Meditation: Head Above the Clouds
- Carolyne Whelan
- Mar 15
- 2 min read

One day when I was in elementary school, I was in the car with my dad on our way to a softball game: my dad was my coach. He was (is) a great dad and was my softball coach. He told me to put my hand out the window on this particularly foggy early evening in spring. "That," he said, "is a cloud." At the time, I erroneously thought it ruined the magic of clouds, or space. I'm a little smarter now, and see the true magic in knowledge — the more we know, the more questions arise, the more we can see, the more wondrous the world appears. We begin to also see all we don't know, all there is still to learn, the knowledge of our ignorance creating wonder rather than resentment.
So for this meditation, think about — with love — what you have taken a lot time to accept the knowledge of, and what universes have been opened up to you as the result.

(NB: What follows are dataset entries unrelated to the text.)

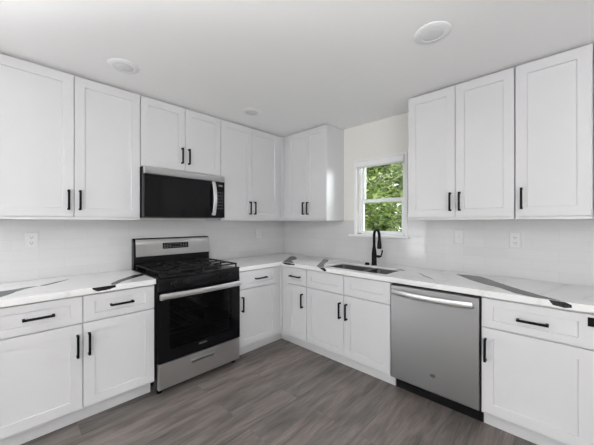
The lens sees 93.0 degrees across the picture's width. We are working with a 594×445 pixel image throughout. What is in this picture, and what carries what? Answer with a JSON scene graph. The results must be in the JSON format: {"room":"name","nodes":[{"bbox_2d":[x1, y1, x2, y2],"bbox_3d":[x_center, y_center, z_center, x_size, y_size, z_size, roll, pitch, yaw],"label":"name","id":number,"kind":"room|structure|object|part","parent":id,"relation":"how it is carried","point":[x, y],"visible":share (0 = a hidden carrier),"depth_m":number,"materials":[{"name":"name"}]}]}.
{"room":"kitchen","nodes":[
{"label":"kitchen","id":0,"kind":"room"},
{"bbox_2d":[9,218,278,282],"bbox_3d":[-2.313,0.128,1.919,0.120,2.445,6.000,0,0,44],"label":"wall","id":1,"kind":"structure","parent":0,"point":[140,218],"depth_m":2.84,"materials":[{"name":"paint"}]},
{"bbox_2d":[25,232,37,248],"bbox_3d":[-2.008,0.135,2.131,0.010,0.120,0.074,0,0,44],"label":"wall outlet","id":2,"kind":"object","parent":1,"relation":"attached to","point":[31,238],"visible":1,"depth_m":2.13,"materials":[{"name":"white plastic"}]},
{"bbox_2d":[0,53,139,219],"bbox_3d":[-1.740,-0.555,2.163,0.367,1.066,0.887,0,0,44],"label":"upper cabinet","id":3,"kind":"object","parent":1,"relation":"attached to","point":[70,144],"visible":1,"depth_m":2.02,"materials":[{"name":"paint"}]},
{"bbox_3d":[-1.794,-0.558,1.909,0.019,1.031,0.443,0,0,44],"label":"door","id":4,"kind":"part","parent":3,"relation":"part of","materials":[{"name":"paint"}]},
{"bbox_3d":[-1.642,-0.164,2.027,0.037,0.146,0.013,0,0,44],"label":"handle","id":5,"kind":"part","parent":3,"relation":"part of","materials":[{"name":"black metal"}]},
{"bbox_3d":[-1.641,-0.031,2.068,0.019,0.018,0.887,0,0,44],"label":"rail","id":6,"kind":"part","parent":3,"relation":"part of","materials":[{"name":"paint"}]},
{"bbox_3d":[-1.597,-0.164,2.075,0.037,0.146,0.013,0,0,44],"label":"handle","id":7,"kind":"part","parent":3,"relation":"part of","materials":[{"name":"black metal"}]},
{"bbox_3d":[-1.486,-0.558,2.229,0.019,1.031,0.438,0,0,44],"label":"door","id":8,"kind":"part","parent":3,"relation":"part of","materials":[{"name":"paint"}]},
{"bbox_2d":[0,219,282,282],"bbox_3d":[-1.197,0.206,2.991,0.008,0.460,2.892,0,0,44],"label":"backsplash","id":9,"kind":"structure","parent":1,"relation":"attached to","point":[65,247],"depth_m":2.44,"materials":[{"name":"white tile"}]},
{"bbox_2d":[140,95,219,175],"bbox_3d":[-1.166,-0.782,2.762,0.367,0.612,0.764,0,0,44],"label":"upper cabinet","id":10,"kind":"object","parent":1,"relation":"attached to","point":[174,137],"visible":0.9,"depth_m":2.61,"materials":[{"name":"paint"}]},
{"bbox_3d":[-1.198,-0.779,2.530,0.019,0.590,0.383,0,0,44],"label":"door","id":11,"kind":"part","parent":10,"relation":"part of","materials":[{"name":"paint"}]},
{"bbox_2d":[139,165,224,218],"bbox_3d":[-1.125,-0.258,2.722,0.460,0.432,0.760,0,0,44],"label":"microwave","id":12,"kind":"object","parent":10,"relation":"attached to","point":[164,192],"visible":1,"depth_m":2.54,"materials":[{"name":"black glass"}]},
{"bbox_3d":[-1.047,-0.228,2.574,0.030,0.360,0.652,0,0,44],"label":"door","id":13,"kind":"part","parent":12,"relation":"part of","materials":[{"name":"black glass"}]},
{"bbox_3d":[-0.810,-0.237,2.759,0.056,0.333,0.037,0,0,44],"label":"handle","id":14,"kind":"part","parent":12,"relation":"part of","materials":[{"name":"silver metal"}]},
{"bbox_3d":[-0.784,-0.228,2.849,0.030,0.360,0.104,0,0,44],"label":"control panel","id":15,"kind":"part","parent":12,"relation":"part of","materials":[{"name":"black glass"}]},
{"bbox_3d":[-1.067,-0.623,2.627,0.037,0.146,0.013,0,0,44],"label":"handle","id":16,"kind":"part","parent":10,"relation":"part of","materials":[{"name":"black metal"}]},
{"bbox_3d":[-1.022,-0.623,2.675,0.037,0.146,0.013,0,0,44],"label":"handle","id":17,"kind":"part","parent":10,"relation":"part of","materials":[{"name":"black metal"}]},
{"bbox_3d":[-0.933,-0.779,2.807,0.019,0.590,0.375,0,0,44],"label":"door","id":18,"kind":"part","parent":10,"relation":"part of","materials":[{"name":"paint"}]},
{"bbox_2d":[205,119,283,220],"bbox_3d":[-0.588,-0.555,3.365,0.367,1.066,0.900,0,0,44],"label":"upper cabinet","id":19,"kind":"object","parent":1,"relation":"attached to","point":[250,159],"depth_m":3.22,"materials":[{"name":"paint"}]},
{"bbox_3d":[-0.662,-0.558,3.090,0.019,1.031,0.398,0,0,44],"label":"door","id":20,"kind":"part","parent":19,"relation":"part of","materials":[{"name":"paint"}]},
{"bbox_3d":[-0.497,-0.031,3.263,0.019,0.018,0.878,0,0,44],"label":"rail","id":21,"kind":"part","parent":19,"relation":"part of","materials":[{"name":"paint"}]},
{"bbox_3d":[-0.380,-0.558,3.384,0.019,1.031,0.409,0,0,44],"label":"door","id":22,"kind":"part","parent":19,"relation":"part of","materials":[{"name":"paint"}]},
{"bbox_3d":[-0.185,-0.555,3.587,0.021,1.066,0.022,0,0,44],"label":"corner filler","id":23,"kind":"part","parent":19,"relation":"part of","materials":[{"name":"white wood"}]},
{"bbox_2d":[257,229,260,237],"bbox_3d":[-0.499,0.145,3.706,0.010,0.120,0.074,0,0,44],"label":"wall outlet","id":24,"kind":"object","parent":1,"relation":"attached to","point":[258,230],"visible":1,"depth_m":3.70,"materials":[{"name":"white plastic"}]},
{"bbox_2d":[20,338,536,444],"bbox_3d":[-0.392,1.400,0.079,5.440,0.100,6.240,0,0,44],"label":"floor","id":25,"kind":"structure","parent":0,"point":[281,391],"depth_m":1.99,"materials":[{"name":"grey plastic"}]},
{"bbox_2d":[0,285,153,444],"bbox_3d":[-1.627,0.913,2.065,0.666,0.872,0.894,0,0,44],"label":"base cabinet","id":26,"kind":"object","parent":25,"relation":"on","point":[64,362],"visible":0.98,"depth_m":1.82,"materials":[{"name":"paint"}]},
{"bbox_3d":[-1.550,0.573,1.692,0.037,0.013,0.146,0,0,44],"label":"handle","id":27,"kind":"part","parent":26,"relation":"part of","materials":[{"name":"black metal"}]},
{"bbox_3d":[-1.575,0.572,1.705,0.019,0.172,0.442,0,0,44],"label":"drawer","id":28,"kind":"part","parent":26,"relation":"part of","materials":[{"name":"paint"}]},
{"bbox_3d":[-1.575,0.947,1.705,0.019,0.557,0.442,0,0,44],"label":"door","id":29,"kind":"part","parent":26,"relation":"part of","materials":[{"name":"paint"}]},
{"bbox_2d":[0,270,155,307],"bbox_3d":[-1.640,0.456,2.058,0.641,0.040,0.933,0,0,44],"label":"countertop","id":30,"kind":"structure","parent":26,"relation":"on","point":[30,291],"depth_m":1.95,"materials":[{"name":"white stone"}]},
{"bbox_3d":[-1.421,0.805,1.826,0.037,0.146,0.013,0,0,44],"label":"handle","id":31,"kind":"part","parent":26,"relation":"part of","materials":[{"name":"black metal"}]},
{"bbox_3d":[-1.378,0.805,1.871,0.037,0.146,0.013,0,0,44],"label":"handle","id":32,"kind":"part","parent":26,"relation":"part of","materials":[{"name":"black metal"}]},
{"bbox_3d":[-1.265,0.572,2.028,0.019,0.172,0.443,0,0,44],"label":"drawer","id":33,"kind":"part","parent":26,"relation":"part of","materials":[{"name":"paint"}]},
{"bbox_3d":[-1.265,0.947,2.028,0.019,0.557,0.443,0,0,44],"label":"door","id":34,"kind":"part","parent":26,"relation":"part of","materials":[{"name":"paint"}]},
{"bbox_3d":[-1.245,0.573,2.009,0.037,0.013,0.146,0,0,44],"label":"handle","id":35,"kind":"part","parent":26,"relation":"part of","materials":[{"name":"black metal"}]},
{"bbox_2d":[132,236,240,393],"bbox_3d":[-1.022,0.750,2.643,0.719,1.200,0.758,0,0,44],"label":"gas stove","id":36,"kind":"object","parent":25,"relation":"on","point":[197,299],"visible":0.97,"depth_m":2.44,"materials":[{"name":"black metal"}]},
{"bbox_3d":[-1.234,0.239,2.859,0.026,0.161,0.729,0,0,44],"label":"steel panel","id":37,"kind":"part","parent":36,"relation":"part of","materials":[{"name":"grey metal"}]},
{"bbox_3d":[-0.973,0.488,2.240,0.034,0.052,0.052,0,0,44],"label":"knob","id":38,"kind":"part","parent":36,"relation":"part of","materials":[{"name":"black plastic"}]},
{"bbox_2d":[132,262,239,279],"bbox_3d":[-1.040,0.434,2.656,0.637,0.020,0.752,0,0,44],"label":"cooktop","id":39,"kind":"object","parent":36,"relation":"in","point":[180,275],"depth_m":2.48,"materials":[{"name":"black metal"}]},
{"bbox_3d":[-0.903,0.488,2.312,0.034,0.052,0.052,0,0,44],"label":"knob","id":40,"kind":"part","parent":36,"relation":"part of","materials":[{"name":"black plastic"}]},
{"bbox_3d":[-0.820,1.202,2.445,0.040,0.196,0.742,0,0,44],"label":"drawer","id":41,"kind":"part","parent":36,"relation":"part of","materials":[{"name":"silver metal"}]},
{"bbox_3d":[-0.822,0.496,2.447,0.042,0.102,0.744,0,0,44],"label":"control panel","id":42,"kind":"part","parent":36,"relation":"part of","materials":[{"name":"black metal"}]},
{"bbox_2d":[157,280,240,364],"bbox_3d":[-0.996,0.822,2.614,0.641,0.544,0.744,0,0,44],"label":"oven","id":43,"kind":"object","parent":36,"relation":"in","point":[192,320],"depth_m":2.38,"materials":[{"name":"black glass"}]},
{"bbox_2d":[239,266,279,354],"bbox_3d":[-0.583,0.913,3.155,0.666,0.872,0.588,0,0,44],"label":"base cabinet","id":44,"kind":"object","parent":25,"relation":"on","point":[259,288],"visible":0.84,"depth_m":2.94,"materials":[{"name":"paint"}]},
{"bbox_3d":[-0.528,0.805,2.757,0.037,0.146,0.013,0,0,44],"label":"handle","id":45,"kind":"part","parent":44,"relation":"part of","materials":[{"name":"black metal"}]},
{"bbox_3d":[-0.401,0.572,2.930,0.019,0.172,0.504,0,0,44],"label":"drawer","id":46,"kind":"part","parent":44,"relation":"part of","materials":[{"name":"paint"}]},
{"bbox_3d":[-0.401,0.947,2.930,0.019,0.557,0.504,0,0,44],"label":"door","id":47,"kind":"part","parent":44,"relation":"part of","materials":[{"name":"paint"}]},
{"bbox_2d":[276,265,287,340],"bbox_3d":[-0.174,0.913,3.227,0.120,0.872,0.112,0,0,44],"label":"cabinet filler","id":48,"kind":"object","parent":25,"relation":"on","point":[281,334],"visible":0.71,"depth_m":3.17,"materials":[{"name":"paint"}]},
{"bbox_2d":[283,266,311,350],"bbox_3d":[0.165,0.913,3.237,0.374,0.872,0.666,0,0,44],"label":"base cabinet","id":49,"kind":"object","parent":25,"relation":"on","point":[294,279],"visible":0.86,"depth_m":3.01,"materials":[{"name":"paint"}]},
{"bbox_3d":[0.002,0.572,2.996,0.272,0.172,0.019,0,0,44],"label":"drawer","id":50,"kind":"part","parent":49,"relation":"part of","materials":[{"name":"paint"}]},
{"bbox_3d":[0.002,0.947,2.996,0.272,0.557,0.019,0,0,44],"label":"door","id":51,"kind":"part","parent":49,"relation":"part of","materials":[{"name":"paint"}]},
{"bbox_3d":[0.047,0.813,2.915,0.013,0.146,0.037,0,0,44],"label":"handle","id":52,"kind":"part","parent":49,"relation":"part of","materials":[{"name":"black metal"}]},
{"bbox_2d":[307,268,395,385],"bbox_3d":[0.630,0.913,2.791,0.906,0.872,0.666,0,0,44],"label":"base cabinet","id":53,"kind":"object","parent":25,"relation":"on","point":[349,317],"visible":0.8,"depth_m":2.53,"materials":[{"name":"paint"}]},
{"bbox_3d":[0.269,0.947,2.740,0.451,0.557,0.019,0,0,44],"label":"door","id":54,"kind":"part","parent":53,"relation":"part of","materials":[{"name":"paint"}]},
{"bbox_3d":[0.269,0.572,2.740,0.451,0.172,0.019,0,0,44],"label":"false drawer","id":55,"kind":"part","parent":53,"relation":"part of","materials":[{"name":"paint"}]},
{"bbox_3d":[0.440,0.810,2.538,0.013,0.146,0.037,0,0,44],"label":"handle","id":56,"kind":"part","parent":53,"relation":"part of","materials":[{"name":"black metal"}]},
{"bbox_3d":[0.597,0.572,2.426,0.446,0.172,0.019,0,0,44],"label":"false drawer","id":57,"kind":"part","parent":53,"relation":"part of","materials":[{"name":"paint"}]},
{"bbox_3d":[0.597,0.947,2.426,0.446,0.557,0.019,0,0,44],"label":"door","id":58,"kind":"part","parent":53,"relation":"part of","materials":[{"name":"paint"}]},
{"bbox_2d":[213,253,593,312],"bbox_3d":[0.688,0.456,2.356,3.591,0.040,1.198,0,0,44],"label":"countertop","id":59,"kind":"structure","parent":53,"relation":"on","point":[550,294],"depth_m":2.10,"materials":[{"name":"white stone"}]},
{"bbox_2d":[330,264,396,273],"bbox_3d":[0.626,0.548,2.724,0.698,0.183,0.381,0,0,44],"label":"sink","id":60,"kind":"object","parent":59,"relation":"in","point":[343,266],"visible":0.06,"depth_m":2.89,"materials":[{"name":"silver metal"}]},
{"bbox_3d":[0.519,0.548,2.827,0.401,0.183,0.381,0,0,44],"label":"bowl","id":61,"kind":"part","parent":60,"relation":"part of","materials":[{"name":"silver metal"}]},
{"bbox_3d":[0.773,0.541,2.583,0.291,0.168,0.381,0,0,44],"label":"bowl","id":62,"kind":"part","parent":60,"relation":"part of","materials":[{"name":"silver metal"}]},
{"bbox_2d":[371,228,382,264],"bbox_3d":[0.814,0.247,2.834,0.083,0.376,0.169,0,0,-13],"label":"faucet","id":63,"kind":"object","parent":59,"relation":"on","point":[375,256],"visible":1,"depth_m":2.86,"materials":[{"name":"black metal"}]},
{"bbox_3d":[0.800,0.152,2.828,0.027,0.186,0.145,0,0,-9],"label":"spout","id":64,"kind":"part","parent":63,"relation":"part of","materials":[{"name":"black metal"}]},
{"bbox_2d":[391,282,483,421],"bbox_3d":[1.153,0.913,2.231,0.609,0.870,0.694,0,0,44],"label":"dishwasher","id":65,"kind":"object","parent":25,"relation":"on","point":[436,335],"visible":0.9,"depth_m":1.99,"materials":[{"name":"silver metal"}]},
{"bbox_3d":[0.933,0.540,2.007,0.551,0.044,0.066,0,0,44],"label":"handle","id":66,"kind":"part","parent":65,"relation":"part of","materials":[{"name":"silver metal"}]},
{"bbox_2d":[482,296,593,444],"bbox_3d":[1.591,0.913,1.870,0.518,0.872,0.666,0,0,44],"label":"base cabinet","id":67,"kind":"object","parent":25,"relation":"on","point":[538,360],"visible":0.95,"depth_m":1.65,"materials":[{"name":"paint"}]},
{"bbox_3d":[1.205,0.817,1.805,0.013,0.146,0.037,0,0,44],"label":"handle","id":68,"kind":"part","parent":67,"relation":"part of","materials":[{"name":"black metal"}]},
{"bbox_3d":[1.372,0.585,1.645,0.146,0.013,0.037,0,0,44],"label":"handle","id":69,"kind":"part","parent":67,"relation":"part of","materials":[{"name":"black metal"}]},
{"bbox_3d":[1.391,0.580,1.664,0.508,0.180,0.019,0,0,44],"label":"drawer","id":70,"kind":"part","parent":67,"relation":"part of","materials":[{"name":"paint"}]},
{"bbox_2d":[588,317,593,326],"bbox_3d":[1.562,0.527,1.483,0.044,0.048,0.006,0,0,44],"label":"handle","id":71,"kind":"object","parent":67,"relation":"attached to","point":[590,320],"visible":1,"depth_m":1.49,"materials":[{"name":"black metal"}]},
{"bbox_2d":[0,0,593,136],"bbox_3d":[-0.392,-1.145,0.079,5.440,0.100,6.240,0,0,44],"label":"ceiling","id":72,"kind":"structure","parent":0,"point":[305,65],"depth_m":1.73,"materials":[{"name":"paint"}]},
{"bbox_2d":[107,58,139,73],"bbox_3d":[-1.211,-1.088,1.971,0.196,0.013,0.196,0,0,44],"label":"recessed light","id":73,"kind":"object","parent":72,"relation":"in","point":[121,65],"visible":1,"depth_m":1.95,"materials":[{"name":"white plastic"}]},
{"bbox_2d":[241,108,260,115],"bbox_3d":[-0.450,-1.088,2.779,0.196,0.013,0.196,0,0,44],"label":"recessed light","id":74,"kind":"object","parent":72,"relation":"in","point":[247,111],"visible":1,"depth_m":2.75,"materials":[{"name":"white plastic"}]},
{"bbox_2d":[414,21,450,43],"bbox_3d":[0.780,-1.088,1.626,0.196,0.013,0.196,0,0,44],"label":"recessed light","id":75,"kind":"object","parent":72,"relation":"in","point":[432,32],"visible":1,"depth_m":1.61,"materials":[{"name":"white plastic"}]},
{"bbox_2d":[297,62,593,286],"bbox_3d":[1.725,0.128,2.288,5.440,2.445,0.120,0,0,44],"label":"wall","id":76,"kind":"structure","parent":0,"point":[388,136],"depth_m":3.09,"materials":[{"name":"paint"}]},
{"bbox_2d":[283,124,343,220],"bbox_3d":[0.173,-0.555,3.436,0.702,1.066,0.367,0,0,44],"label":"upper cabinet","id":77,"kind":"object","parent":76,"relation":"attached to","point":[314,157],"visible":1,"depth_m":3.26,"materials":[{"name":"paint"}]},
{"bbox_3d":[-0.001,-0.558,3.412,0.311,1.031,0.019,0,0,44],"label":"door","id":78,"kind":"part","parent":77,"relation":"part of","materials":[{"name":"paint"}]},
{"bbox_3d":[0.079,-0.031,3.337,0.702,0.018,0.019,0,0,44],"label":"rail","id":79,"kind":"part","parent":77,"relation":"part of","materials":[{"name":"paint"}]},
{"bbox_3d":[0.223,-0.558,3.198,0.300,1.031,0.019,0,0,44],"label":"door","id":80,"kind":"part","parent":77,"relation":"part of","materials":[{"name":"paint"}]},
{"bbox_2d":[348,152,409,238],"bbox_3d":[0.894,-0.272,3.043,0.686,0.858,0.170,0,0,44],"label":"window","id":81,"kind":"structure","parent":76,"relation":"in","point":[361,165],"depth_m":3.04,"materials":[{"name":"white plastic"}]},
{"bbox_3d":[0.870,0.145,3.018,0.686,0.025,0.100,0,0,44],"label":"sill","id":82,"kind":"part","parent":81,"relation":"part of","materials":[{"name":"white paint"}]},
{"bbox_3d":[0.947,-0.443,3.084,0.494,0.443,0.028,0,0,44],"label":"sash","id":83,"kind":"part","parent":81,"relation":"part of","materials":[{"name":"white plastic"}]},
{"bbox_3d":[0.936,-0.275,3.072,0.556,0.820,0.070,0,0,44],"label":"frame","id":84,"kind":"part","parent":81,"relation":"part of","materials":[{"name":"white plastic"}]},
{"bbox_3d":[0.926,-0.069,3.062,0.494,0.385,0.028,0,0,44],"label":"sash","id":85,"kind":"part","parent":81,"relation":"part of","materials":[{"name":"white plastic"}]},
{"bbox_2d":[283,219,593,286],"bbox_3d":[1.124,0.206,2.775,3.642,0.460,0.008,0,0,44],"label":"backsplash","id":86,"kind":"structure","parent":76,"relation":"attached to","point":[558,250],"depth_m":2.39,"materials":[{"name":"white tile"}]},
{"bbox_2d":[454,230,463,243],"bbox_3d":[1.422,0.129,2.472,0.074,0.120,0.016,0,0,44],"label":"light switch","id":87,"kind":"object","parent":76,"relation":"attached to","point":[458,234],"visible":1,"depth_m":2.47,"materials":[{"name":"white plastic"}]},
{"bbox_2d":[408,67,517,219],"bbox_3d":[1.343,-0.555,2.316,0.740,1.066,0.367,0,0,44],"label":"upper cabinet","id":88,"kind":"object","parent":76,"relation":"attached to","point":[461,137],"visible":0.98,"depth_m":2.17,"materials":[{"name":"paint"}]},
{"bbox_3d":[1.113,-0.558,2.345,0.367,1.031,0.019,0,0,44],"label":"door","id":89,"kind":"part","parent":88,"relation":"part of","materials":[{"name":"paint"}]},
{"bbox_3d":[1.204,-0.164,2.220,0.013,0.146,0.037,0,0,44],"label":"handle","id":90,"kind":"part","parent":88,"relation":"part of","materials":[{"name":"black metal"}]},
{"bbox_3d":[1.252,-0.164,2.174,0.013,0.146,0.037,0,0,44],"label":"handle","id":91,"kind":"part","parent":88,"relation":"part of","materials":[{"name":"black metal"}]},
{"bbox_3d":[1.248,-0.031,2.217,0.740,0.018,0.019,0,0,44],"label":"rail","id":92,"kind":"part","parent":88,"relation":"part of","materials":[{"name":"paint"}]},
{"bbox_3d":[1.381,-0.558,2.088,0.367,1.031,0.019,0,0,44],"label":"door","id":93,"kind":"part","parent":88,"relation":"part of","materials":[{"name":"paint"}]},
{"bbox_2d":[509,233,520,247],"bbox_3d":[1.706,0.140,2.204,0.074,0.120,0.010,0,0,44],"label":"wall outlet","id":94,"kind":"object","parent":76,"relation":"attached to","point":[514,238],"visible":1,"depth_m":2.20,"materials":[{"name":"white plastic"}]},
{"bbox_2d":[515,43,592,219],"bbox_3d":[1.748,-0.555,1.928,0.374,1.066,0.367,0,0,44],"label":"upper cabinet","id":95,"kind":"object","parent":76,"relation":"attached to","point":[554,93],"visible":1,"depth_m":1.81,"materials":[{"name":"paint"}]},
{"bbox_3d":[1.524,-0.164,1.914,0.013,0.146,0.037,0,0,44],"label":"handle","id":96,"kind":"part","parent":95,"relation":"part of","materials":[{"name":"black metal"}]},
{"bbox_3d":[1.653,-0.031,1.829,0.374,0.018,0.019,0,0,44],"label":"rail","id":97,"kind":"part","parent":95,"relation":"part of","materials":[{"name":"paint"}]},
{"label":"outside","id":98,"kind":"structure","parent":0,"visible":0},
{"bbox_3d":[10.231,1.800,14.925,50.000,0.100,29.860,0,0,44],"label":"lawn","id":99,"kind":"structure","parent":98,"visible":0},
{"bbox_2d":[365,167,402,230],"bbox_3d":[1.585,-1.015,8.461,3.761,5.541,3.706,0,0,44],"label":"tree","id":100,"kind":"object","parent":99,"relation":"on","point":[375,193],"visible":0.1,"depth_m":8.19,"materials":[{"name":"green plant"}]},
{"bbox_2d":[365,163,402,230],"bbox_3d":[3.969,-2.295,15.655,4.300,8.098,4.513,0,0,2],"label":"tree","id":101,"kind":"object","parent":99,"relation":"on","point":[386,226],"visible":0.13,"depth_m":15.15,"materials":[{"name":"green plant"}]},
{"bbox_2d":[366,165,402,230],"bbox_3d":[8.167,-2.387,24.965,5.425,8.926,5.738,0,0,44],"label":"tree","id":102,"kind":"object","parent":99,"relation":"on","point":[386,179],"visible":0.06,"depth_m":24.38,"materials":[{"name":"green plant"}]},
{"bbox_2d":[377,163,402,230],"bbox_3d":[4.964,-1.756,10.335,3.698,7.020,3.794,0,0,-22],"label":"tree","id":103,"kind":"object","parent":99,"relation":"on","point":[395,166],"visible":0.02,"depth_m":10.78,"materials":[{"name":"green plant"}]}
]}

Imagine yourself walking through a fog. It's a chilly spring day, and darker than expected. You decide to head into the woods. The smells are intense, and you wonder what is rotting, what is growing. As you continue on, the trail kicks up. It isn't too steep to maintain traction, but it's steep enough that your body warms and the chill now feels warm against your face as you unzip your jacket. Everything is a bit darker than expected and you can't see far in front of you. Every step is a small surprise, you slowly uncover more of your surroundings while your past is enveloped in fog. For every learning there is an unlearning, but you aren't stressed: you trust the journey, that you made it this far, that the voyage home won't be unmanageable or full of surprises even though you can't see it in the moment.

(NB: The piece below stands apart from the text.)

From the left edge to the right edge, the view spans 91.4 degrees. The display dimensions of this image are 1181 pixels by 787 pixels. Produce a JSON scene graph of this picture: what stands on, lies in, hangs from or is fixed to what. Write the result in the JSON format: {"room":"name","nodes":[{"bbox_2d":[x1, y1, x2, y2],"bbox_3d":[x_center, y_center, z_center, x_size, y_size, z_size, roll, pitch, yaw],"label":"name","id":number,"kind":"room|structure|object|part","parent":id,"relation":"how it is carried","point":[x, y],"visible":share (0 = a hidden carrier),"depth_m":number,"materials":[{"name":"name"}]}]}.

Soon, the trail is alight. The fog doesn't lift, you have climbed above it. The fog stretches below, but that doesn't matter, because your vantage point spans above it. What do you see? What do you smell, now that you're out of the damp forest? The sun is warm on your face. Slowly the chill starts to set back in but it feels good to cool off. You zip your jacket and head back down the trail. Back into the fog. From this angle, heading down, you see more than you did on the way up, different perspectives showing a new universe unfolding.
As you make your way back to the street, the fog dissipates. By the time you are home, the world is clear. The sun is setting. You can see a few stars start to appear.